The methodology for selecting an appropriate Regional Climate Model (RCM) projection for the study area incorporates a hybrid approach, amalgamating considerations of RCM performance and resolution through a delineated six-step process. The conceptual framework delineating the study’s phases is illustrated in Figure 2. This procedure commences with the preliminary selection of climate models, grounded in the calibration and evaluation of precipitation outputs from four distinct RCMs, each characterized by a spatial resolution of 0.44 degrees. Subsequent to this initial phase, the final model selection is predicated upon a rigorous validation process. This entails a comparative analysis between the outputs of the optimally simulated RCM – selected based on its superior performance – and the Climatic Research Unit Time-Series (CRU-TS) version 4.04 gridded data (Harris, Jones, Osborn, & Lister, 2014), across three specified horizontal resolutions. Following this comparative validation, the projected precipitation data pertinent to the study region are then elucidated, providing a foundation for subsequent analysis and interpretation.

Figure 2. Conceptual framework of study processes.

For the delineation of the regional climate model (RCM) projections within the specified study area, an integrative methodology combining RCM performance and resolution characteristics was employed through a structured six-step process. This methodology is depicted in Figure 2, which outlines the conceptual framework governing the study’s phases. The preliminary selection of climate models was predicated on a comprehensive calibration and performance evaluation of four distinct RCM precipitation outputs, each characterized by a spatial resolution of 0.44 degrees. Subsequent to this initial assessment, the final model selection was informed by a rigorous validation procedure, which entailed a comparative analysis of the outputs from the optimally performing RCM across three distinct horizontal resolutions against the Climate Research Unit gridded Time Series (CRU-TS) version 4.04 data (Harris, Jones, Osborn, & Lister, 2014). This facilitated the illustration of projected precipitation data for the study region, underscoring the methodological robustness underpinning the selection process.

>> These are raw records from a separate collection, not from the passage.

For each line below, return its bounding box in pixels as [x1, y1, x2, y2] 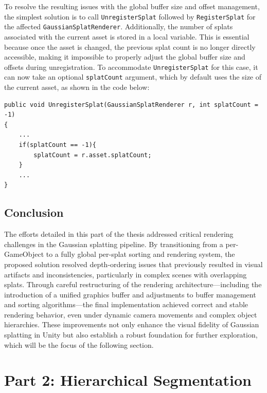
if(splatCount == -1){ [19, 141, 96, 148]
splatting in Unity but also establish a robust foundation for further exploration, [4, 329, 258, 340]
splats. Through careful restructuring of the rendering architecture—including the [4, 279, 262, 290]
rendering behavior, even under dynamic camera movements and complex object [4, 309, 257, 320]
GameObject [4, 249, 44, 259]
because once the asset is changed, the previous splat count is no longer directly [4, 41, 256, 52]
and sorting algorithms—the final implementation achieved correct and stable [4, 299, 248, 310]
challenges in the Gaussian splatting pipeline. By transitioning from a [4, 238, 223, 249]
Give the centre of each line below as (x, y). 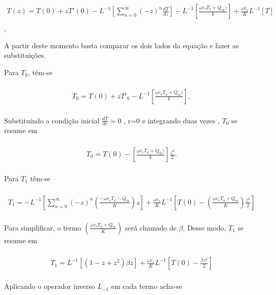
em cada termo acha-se (147, 286)
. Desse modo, (205, 227)
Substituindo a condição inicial (52, 120)
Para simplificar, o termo (43, 227)
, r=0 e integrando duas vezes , (172, 120)
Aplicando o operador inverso (50, 286)
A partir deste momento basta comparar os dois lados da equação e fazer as (122, 45)
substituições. (25, 55)
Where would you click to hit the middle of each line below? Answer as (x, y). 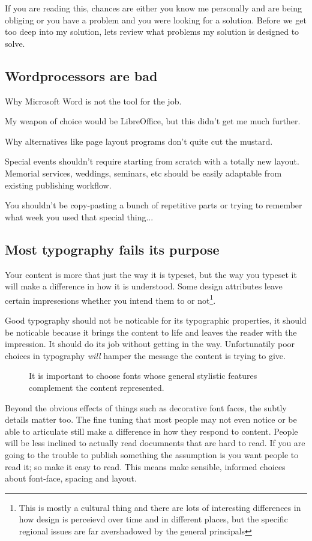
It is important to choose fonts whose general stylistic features (143, 376)
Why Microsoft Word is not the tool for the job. (93, 101)
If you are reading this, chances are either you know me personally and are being (154, 8)
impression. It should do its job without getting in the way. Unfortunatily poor (150, 344)
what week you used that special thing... (79, 216)
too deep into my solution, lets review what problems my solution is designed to (152, 32)
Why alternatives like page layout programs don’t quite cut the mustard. (139, 141)
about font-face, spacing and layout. (71, 478)
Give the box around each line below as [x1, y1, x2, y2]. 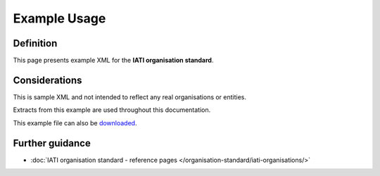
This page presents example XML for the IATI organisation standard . [13, 56, 214, 65]
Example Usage [13, 11, 106, 26]
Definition [13, 37, 58, 49]
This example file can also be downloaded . [13, 118, 137, 127]
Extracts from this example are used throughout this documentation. [13, 106, 211, 114]
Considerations [13, 74, 82, 86]
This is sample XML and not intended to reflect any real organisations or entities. [13, 92, 246, 101]
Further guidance [13, 137, 91, 149]
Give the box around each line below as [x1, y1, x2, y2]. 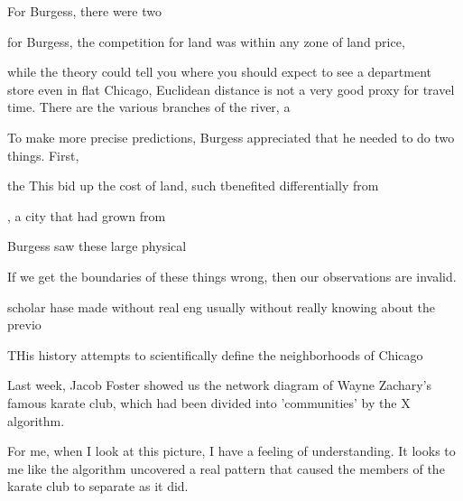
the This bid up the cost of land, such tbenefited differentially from [7, 176, 379, 195]
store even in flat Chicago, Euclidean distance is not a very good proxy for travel [7, 79, 455, 98]
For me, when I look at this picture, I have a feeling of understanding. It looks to [7, 441, 456, 460]
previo [7, 315, 42, 334]
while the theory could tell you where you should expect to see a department [7, 62, 432, 81]
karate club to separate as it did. [7, 477, 189, 496]
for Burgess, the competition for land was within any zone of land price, [7, 32, 405, 51]
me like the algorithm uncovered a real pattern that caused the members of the [7, 459, 445, 478]
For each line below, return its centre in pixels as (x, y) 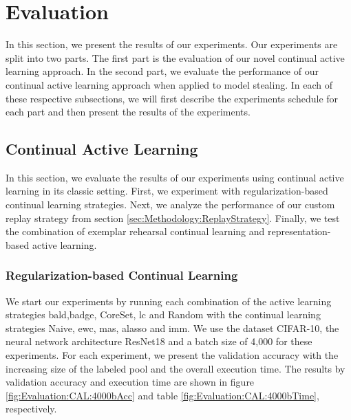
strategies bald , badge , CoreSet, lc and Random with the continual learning (163, 314)
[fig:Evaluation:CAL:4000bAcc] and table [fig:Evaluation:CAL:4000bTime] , (162, 395)
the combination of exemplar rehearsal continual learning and (135, 231)
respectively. (31, 409)
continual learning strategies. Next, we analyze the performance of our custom (170, 205)
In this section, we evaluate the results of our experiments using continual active (175, 177)
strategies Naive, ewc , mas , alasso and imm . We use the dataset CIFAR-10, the (172, 328)
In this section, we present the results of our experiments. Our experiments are (172, 44)
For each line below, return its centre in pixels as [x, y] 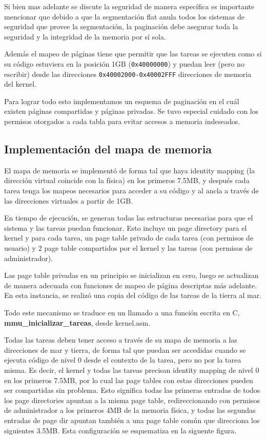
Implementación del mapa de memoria [108, 149]
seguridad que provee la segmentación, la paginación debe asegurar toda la [121, 26]
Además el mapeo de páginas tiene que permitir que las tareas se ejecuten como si [133, 54]
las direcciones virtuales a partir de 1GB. [69, 200]
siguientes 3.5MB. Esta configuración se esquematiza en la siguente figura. [120, 430]
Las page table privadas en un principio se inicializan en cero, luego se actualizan [131, 275]
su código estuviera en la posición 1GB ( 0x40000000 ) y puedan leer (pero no [124, 63]
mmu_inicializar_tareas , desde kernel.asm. [77, 322]
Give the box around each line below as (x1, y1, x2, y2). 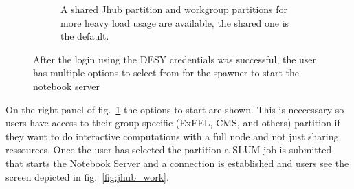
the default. (60, 29, 109, 43)
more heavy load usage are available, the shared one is (60, 15, 289, 30)
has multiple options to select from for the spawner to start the (33, 65, 300, 80)
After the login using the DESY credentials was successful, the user (33, 52, 317, 66)
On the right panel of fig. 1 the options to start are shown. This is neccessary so (5, 102, 344, 116)
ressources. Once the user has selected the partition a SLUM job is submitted (5, 142, 332, 157)
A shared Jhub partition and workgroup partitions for (60, 2, 288, 16)
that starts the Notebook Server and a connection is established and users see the (5, 155, 349, 170)
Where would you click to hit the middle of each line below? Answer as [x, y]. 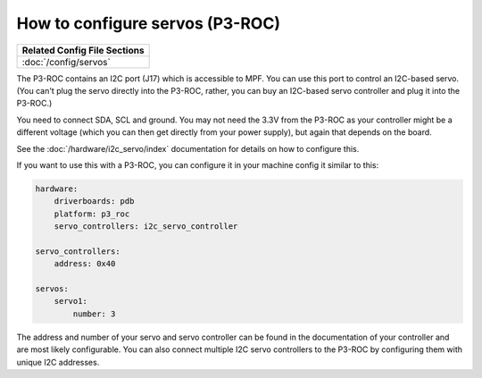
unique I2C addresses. [58, 362]
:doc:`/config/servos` [66, 62]
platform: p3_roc [92, 214]
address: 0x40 [85, 264]
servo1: [71, 301]
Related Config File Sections [83, 50]
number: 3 [94, 314]
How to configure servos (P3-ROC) [149, 23]
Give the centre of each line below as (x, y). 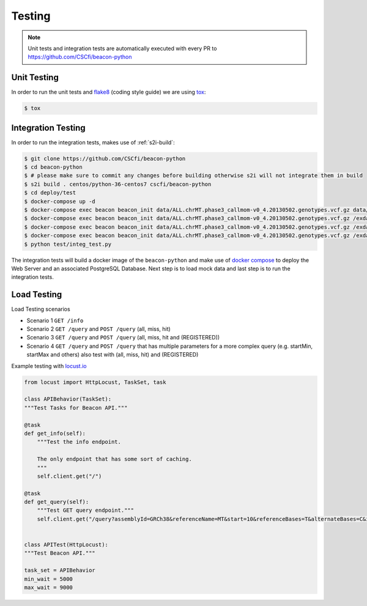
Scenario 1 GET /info (55, 320)
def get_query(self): (57, 502)
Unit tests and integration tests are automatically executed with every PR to (122, 48)
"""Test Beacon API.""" (60, 553)
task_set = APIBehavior (60, 571)
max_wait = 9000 (49, 587)
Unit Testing (35, 77)
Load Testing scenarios (41, 309)
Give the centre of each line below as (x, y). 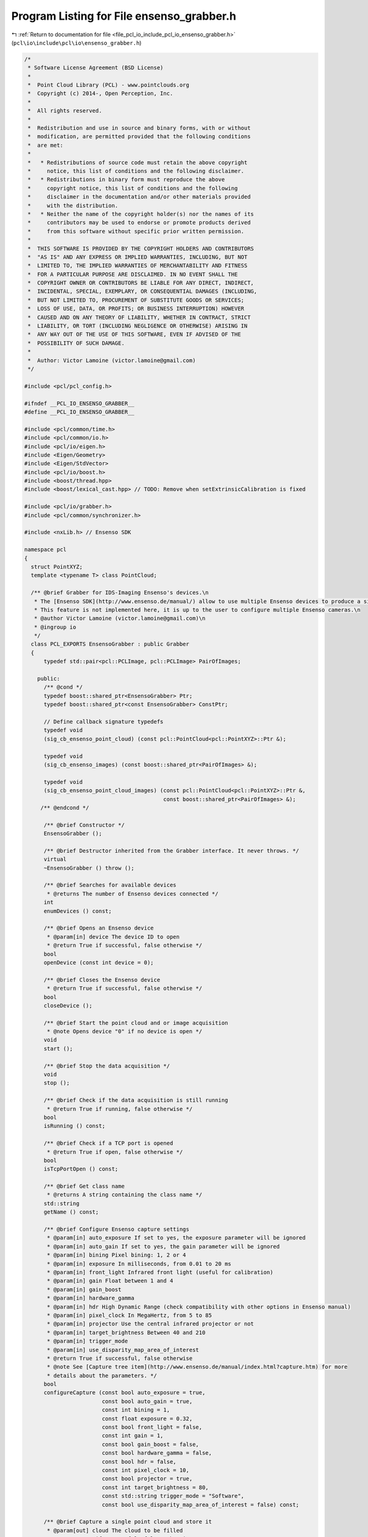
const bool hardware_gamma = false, (157, 1453)
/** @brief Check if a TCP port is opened (109, 1143)
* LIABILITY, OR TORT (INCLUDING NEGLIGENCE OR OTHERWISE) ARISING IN (138, 326)
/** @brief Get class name (84, 1186)
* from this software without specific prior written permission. (136, 231)
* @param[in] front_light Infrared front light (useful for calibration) (160, 1272)
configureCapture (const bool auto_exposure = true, (125, 1393)
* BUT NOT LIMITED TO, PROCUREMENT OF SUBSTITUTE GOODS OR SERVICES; (136, 300)
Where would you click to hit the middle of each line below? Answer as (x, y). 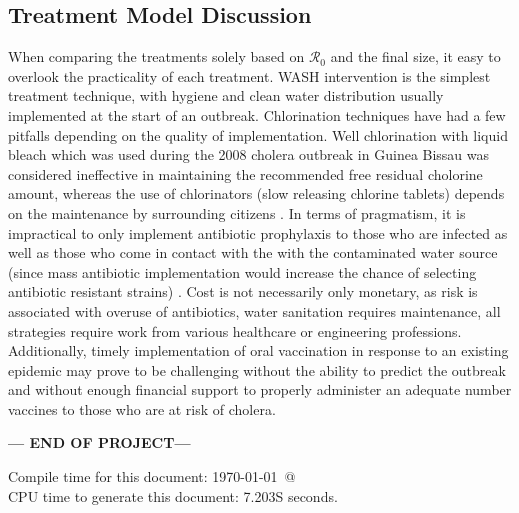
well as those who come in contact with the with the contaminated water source (253, 252)
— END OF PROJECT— (99, 442)
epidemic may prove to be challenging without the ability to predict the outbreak (257, 369)
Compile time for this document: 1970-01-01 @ (152, 476)
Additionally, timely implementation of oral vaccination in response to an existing (258, 350)
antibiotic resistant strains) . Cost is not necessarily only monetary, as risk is (243, 291)
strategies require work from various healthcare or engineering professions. (235, 330)
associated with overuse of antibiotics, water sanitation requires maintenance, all (254, 310)
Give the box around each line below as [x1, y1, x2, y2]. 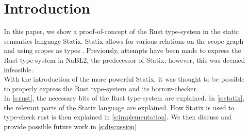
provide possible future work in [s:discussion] [4, 121, 136, 132]
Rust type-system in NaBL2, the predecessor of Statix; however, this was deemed [4, 54, 245, 65]
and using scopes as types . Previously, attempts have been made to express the [4, 45, 241, 55]
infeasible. [4, 64, 33, 74]
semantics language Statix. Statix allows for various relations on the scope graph [4, 35, 244, 46]
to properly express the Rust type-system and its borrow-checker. [4, 83, 198, 93]
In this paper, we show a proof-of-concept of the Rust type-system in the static [4, 26, 239, 36]
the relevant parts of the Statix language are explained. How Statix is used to [4, 102, 234, 112]
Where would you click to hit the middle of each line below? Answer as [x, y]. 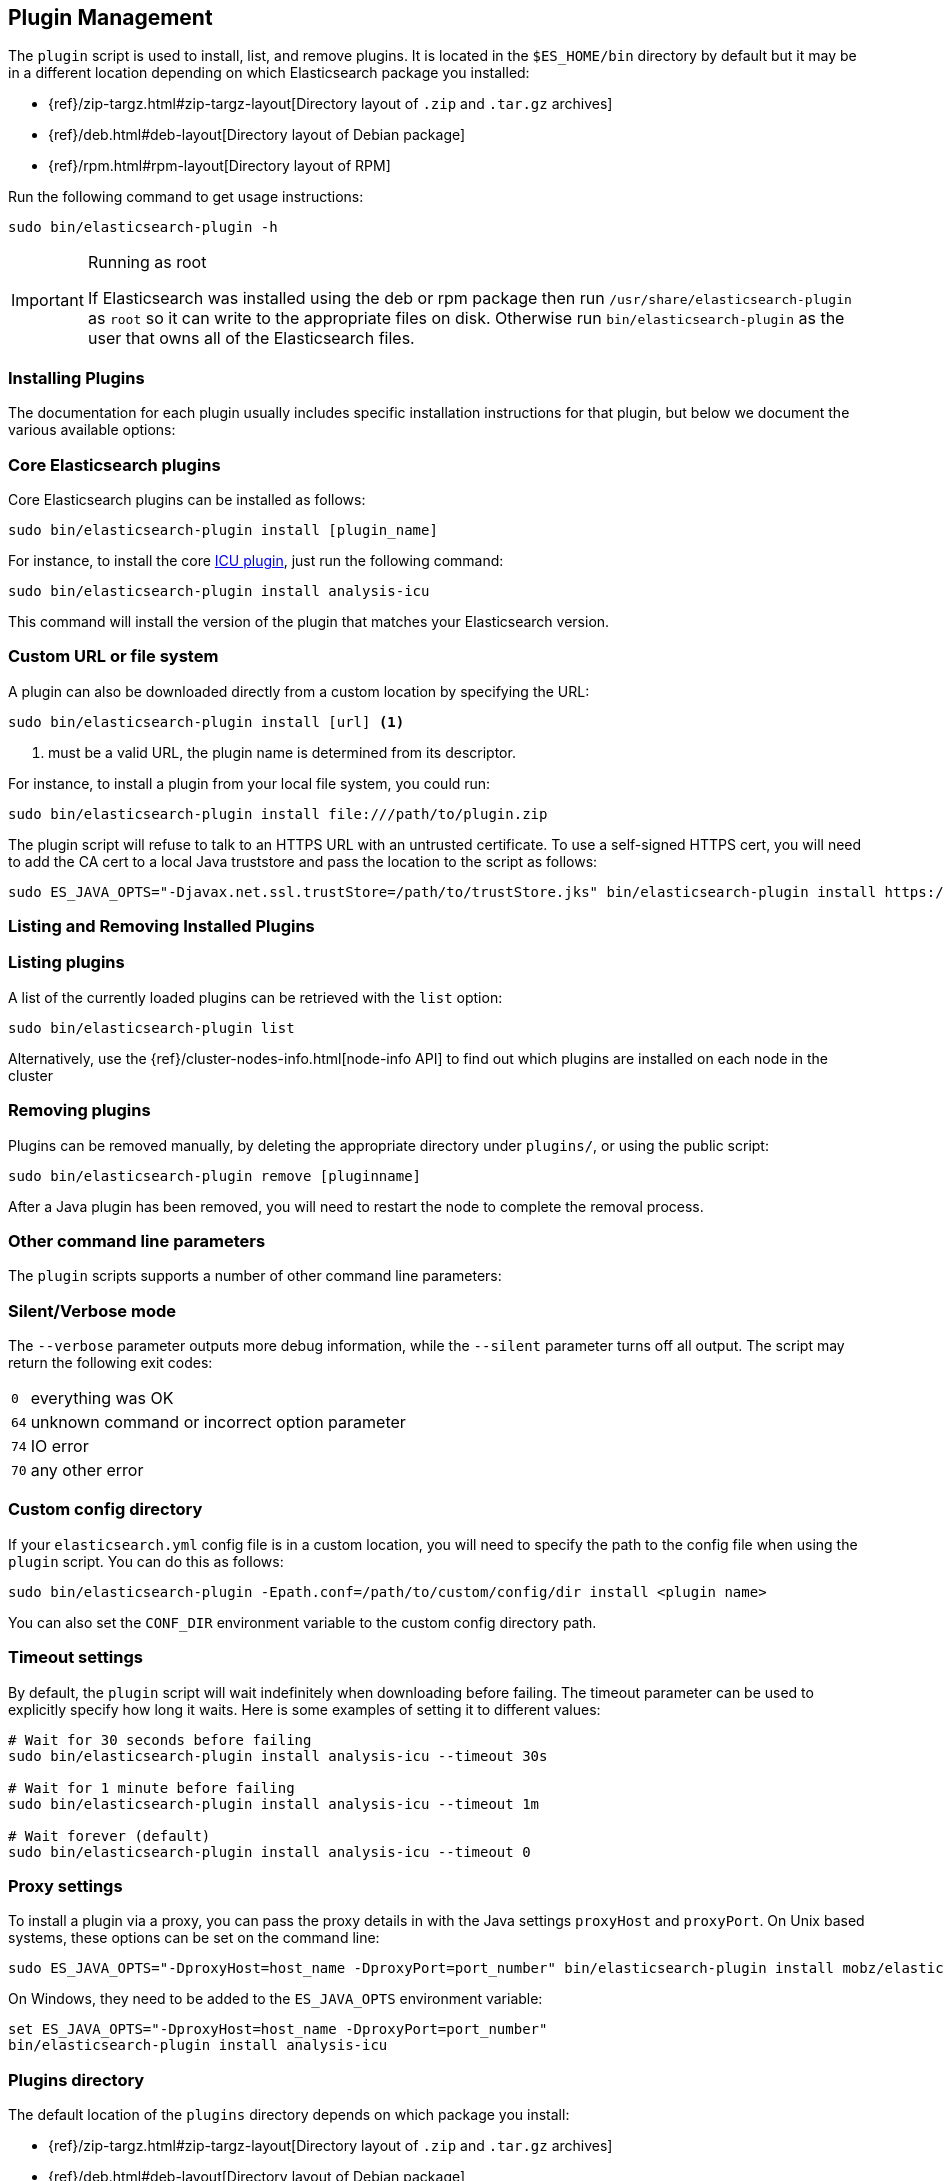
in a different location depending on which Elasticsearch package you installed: [269, 73]
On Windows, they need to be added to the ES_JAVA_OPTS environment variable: [275, 1999]
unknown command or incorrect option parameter [218, 1422]
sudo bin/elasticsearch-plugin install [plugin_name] [223, 529]
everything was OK [102, 1398]
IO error [59, 1446]
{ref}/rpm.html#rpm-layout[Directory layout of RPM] [219, 166]
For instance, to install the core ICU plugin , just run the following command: [256, 560]
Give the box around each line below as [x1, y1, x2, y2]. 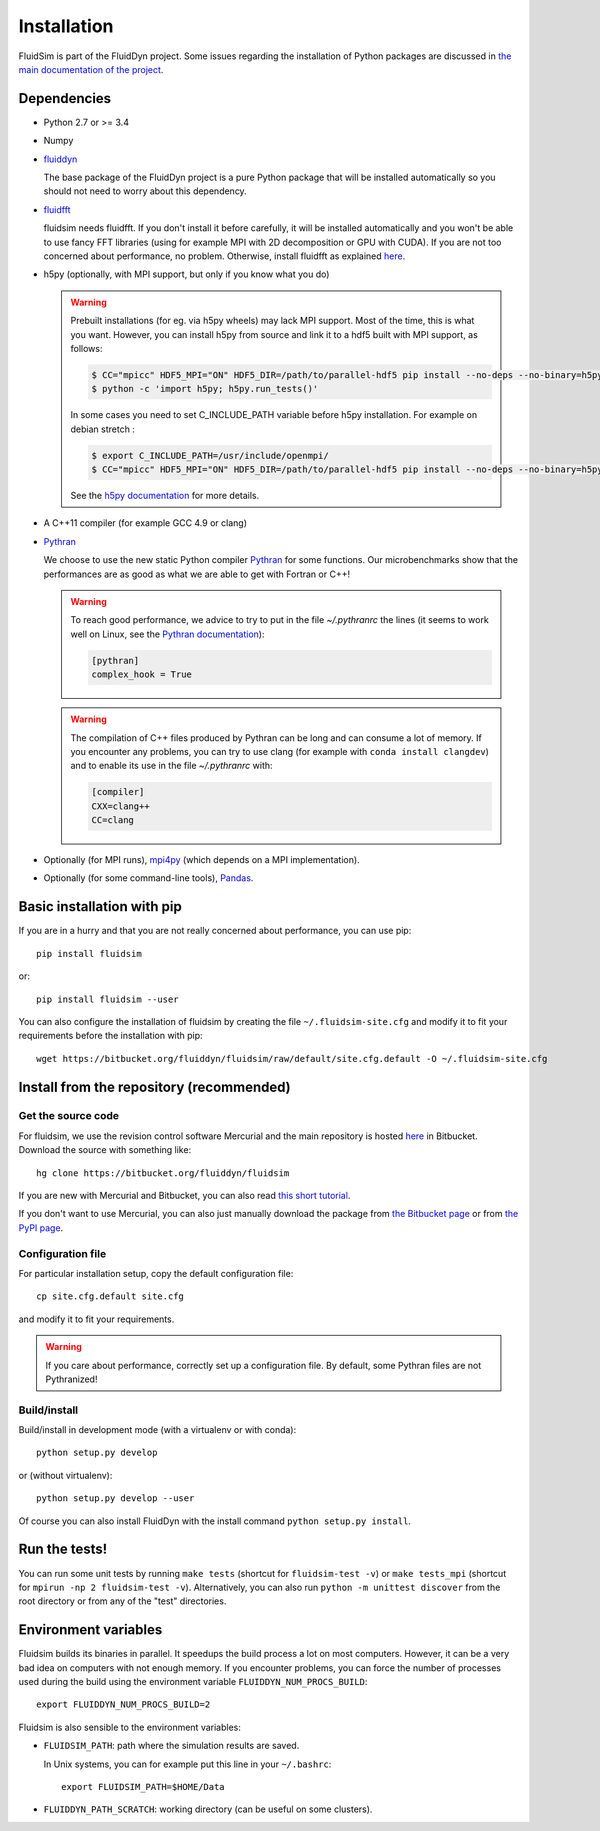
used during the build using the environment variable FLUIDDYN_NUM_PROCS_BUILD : [18, 1675, 368, 1687]
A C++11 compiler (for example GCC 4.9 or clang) [43, 517, 247, 529]
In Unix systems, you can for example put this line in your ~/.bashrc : [43, 1758, 332, 1770]
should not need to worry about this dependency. [43, 185, 247, 197]
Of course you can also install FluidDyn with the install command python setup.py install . [18, 1515, 412, 1527]
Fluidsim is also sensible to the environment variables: [18, 1721, 242, 1733]
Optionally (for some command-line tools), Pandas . [43, 872, 254, 884]
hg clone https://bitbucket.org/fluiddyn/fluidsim [36, 1167, 290, 1179]
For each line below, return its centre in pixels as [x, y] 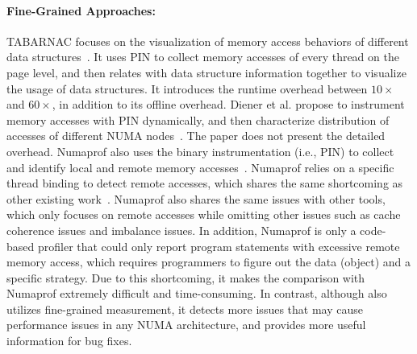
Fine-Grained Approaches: [81, 10]
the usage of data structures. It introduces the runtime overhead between [187, 88]
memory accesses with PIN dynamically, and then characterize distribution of [198, 119]
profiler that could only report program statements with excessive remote [219, 246]
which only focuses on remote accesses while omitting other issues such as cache [204, 214]
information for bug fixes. [69, 341]
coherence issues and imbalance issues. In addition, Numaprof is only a [181, 230]
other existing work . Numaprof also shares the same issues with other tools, [196, 198]
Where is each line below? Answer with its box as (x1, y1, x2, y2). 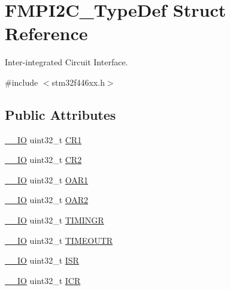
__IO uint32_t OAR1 (5, 173, 89, 186)
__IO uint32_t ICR (5, 274, 81, 286)
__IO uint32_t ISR (5, 254, 79, 267)
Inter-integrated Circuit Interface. (5, 56, 128, 68)
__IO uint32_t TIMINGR (5, 214, 104, 226)
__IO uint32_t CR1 (5, 133, 82, 146)
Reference (5, 21, 88, 46)
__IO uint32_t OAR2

Utilizing observed gridded data from the Climate Research Unit (CRU TS3.21) for the period 1971–2006 (Harris, Jones, Osborn, & Lister, 2014), a meticulous comparison and bias correction were conducted on historical data derived from the highest-performing RCM output. This procedure involved the application of bias factors, meticulously calculated to refine future precipitation projections. The efficacy of these adjusted projections was systematically investigated across three distinct future intervals: short-term (2006–2030), mid-term (2031–2060), and long-term (2061–2100), leveraging the superior resolution of the selected RCM. The projections were further scrutinized under two divergent climate scenarios, encompassing both pessimistic (RCP8.5) and optimistic (RCP4.5) pathways. A comprehensive numerical analysis, supported by RCM performance indicators, facilitated the estimation of climate change uncertainty ranges, detailed in Figure 2 through a sequential process: (1) comparison of RCMs to identify the highest-performing model, (2) bias adjustment between simulated and historically observed data to rectify common errors, (3) statistical evaluation of the corrected data, (4) selection of the ICHEC-EC-EARTH-SMHI-RCA4 as the model with the best performance, (5) employment of three distinct resolutions (AFF 0.44, MENA 0.22, and EU0.11 degrees) to enhance data precision, and (6) projection of two representative concentration pathways (RCP4.5 and RCP8.5) over three 30-year intervals to aid decision-makers in developing adaptation and mitigation strategies in response to climate change.

Results and discussion

In the present study, we undertook a comprehensive evaluation of four regional climate models (RCMs) to ascertain the most suitable model for predicting precipitation patterns within our designated study area. This evaluation was grounded in a comparative analysis of model outputs against historically observed data spanning from 1971 to 2005, employing a rigorous calibration and validation process. The culmination of this analysis facilitated the identification of the optimal RCM, which was subsequently employed for probabilistic precipitation forecasting. The selected model underwent further refinement to address bias discrepancies when contrasted with historical observations, enhancing the reliability of future precipitation projections.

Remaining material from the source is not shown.